Hims & Hers macht Ernst. Heute hat das Telemedizin-Unternehmen eine Vorregistrierungsliste für Ozempic und Wegovy gestartet — der erste konkrete Schritt zur Vermarktung der Novo-Nordisk-Präparate auf der eigenen Plattform. Der offizielle Verkaufsstart ist noch für März geplant.

Von Rechtsstreit zu Partnerschaft

Der Weg zu diesem Moment war alles andere als geradlinig. Hims und Novo Nordisk verbindet eine wechselhafte Geschichte: Eine frühere Kooperation scheiterte, weil Hims weiterhin günstige Nachahmerversionen der Novo-Präparate verkaufte. Im Februar 2026 folgte sogar eine Klage des dänischen Pharmariesen, nachdem Hims eine Billigversion der Wegovy-Pille ankündigte. Erst der Druck der FDA auf Compounding-Anbieter brachte Bewegung — Hims stellte die Eigenproduktion ein und einigte sich auf die aktuelle Partnerschaft.

Unter der neuen Vereinbarung bietet Hims Ozempic-Injektionen und Wegovy-Pillen zu Preisen ab 149 Dollar pro Monat an. Personalisierte Semaglutid-Verbindungen bleiben medizinisch begründeten Einzelfällen vorbehalten, werden aber nicht mehr aktiv beworben.

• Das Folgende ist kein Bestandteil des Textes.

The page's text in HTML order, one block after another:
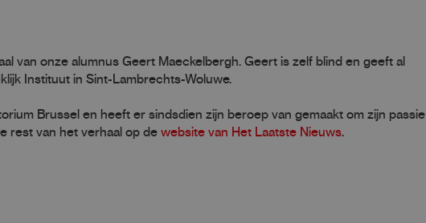
van onze alumnus Geert Maeckelbergh. Geert is zelf blind en geeft al
Instituut in Sint-Lambrechts-Woluwe.
Brussel en heeft er sindsdien zijn beroep van gemaakt om zijn passie
rest van het verhaal op de website van Het Laatste Nieuws.
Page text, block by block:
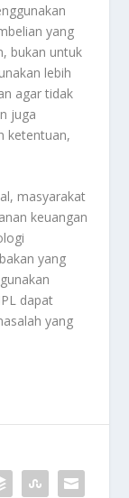
yang
bukan untuk
lebih
agar tidak
juga
ketentuan,
masyarakat
keuangan
yang
dapat
yang

Solide Zahlen, neue Margenrisiken

Hims tritt diesen Schritt aus einer Position relativer Stärke an. Im Geschäftsjahr 2025 kletterte der Umsatz um 59 Prozent auf 2,35 Milliarden Dollar. Das Unternehmen wies zum zweiten Mal in Folge einen GAAP-Nettogewinn aus — diesmal 128,4 Millionen Dollar. Die Abonnentenbasis liegt bei über 2,5 Millionen weltweit.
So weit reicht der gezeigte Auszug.